• In the 3ds airport tutorial on the wiki, it mentions creating a chamfer around the runways/taxiways/apron. As I understand this, it is to blend the runway, etc. textures into the outside aerial texture via the vertex color (red->black). When I create this chamfer, it is created inside my runway box taking up runway real estate. Basically my runway won't really be 46m across because a blend will start happening on the edges. Is this correct and accepted? Another thing I noticed is that my runway has white decal lines on the very edges. This decal will cover the blend. I've attached a picture. So even if the runway blends into __outside, it will be obscured by the decal which doesn't blend. How do we handle this? Do I move my decals inside the chamfer or just leave them where they are? Do we somehow blend the decal as well?

    Randy

  • The chamfer is added to the outside of the runway not inside. Just follow your reference image to make your runway. The chamfer adds a blending outside of this.

    Once you add your vertex colors you should see solid red around the runway but then the red goes into black in your chamfer area. This is a blending transparency that will allow for the runway to look more natural.

    You should make adjustments to your vertex points if needed to get the apron/taxiway as close as you can to the runway but not over it as it may cause your aircraft to crash into it in-game.

    The decals can go anywhere over the groundpoly that you wish.

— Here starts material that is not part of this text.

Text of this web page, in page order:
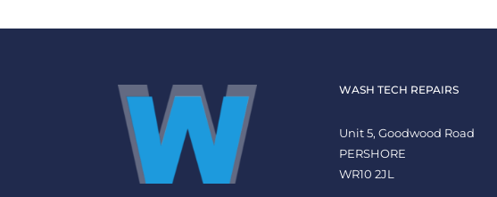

Decals are solid but you can make them semi transparent if you would like. This can be useful with the skid marks on the runway or dirt/oil spots on the apron.

    Download and take a good look at my Florida Keys scenery package (free in the downloads section) , I made the tutorial building the Key West airport.

    IPACS Development Team Member

    I'm just a cook, I don't own the restaurant.
    On behalf of Torsten, Marc, and the rest of the IPACS team, we would all like to thank you for your continued support.

    Regards,

    Jeff

  • Thanks Jeff,

    Ah, my mistake was I converted the runway rectangle to an editable poly and tried to do the chamfer on that. Following the tutorial, you're suppose to attach the runway rectangle to the outside, quadify it, select the border, cap it, and then chamfer the border. This does produce a chamfer that goes outward from the rectangle, but it also pushes inward. I've attached images of a chamfer value of 1.0 and 6.0 to show this. You can see that the 6.0 value has a much smaller rectangle for the runway. I guess maybe the 1.0 value isn't much of a loss of real estate. Have I done something wrong to produce this result? Is it really suppose to only go outward? I guess when it comes down to it, all that is really needed is a small 1m boarder with which to blend. Whether it's done with chamfer or some other way doesn't really matter I guess.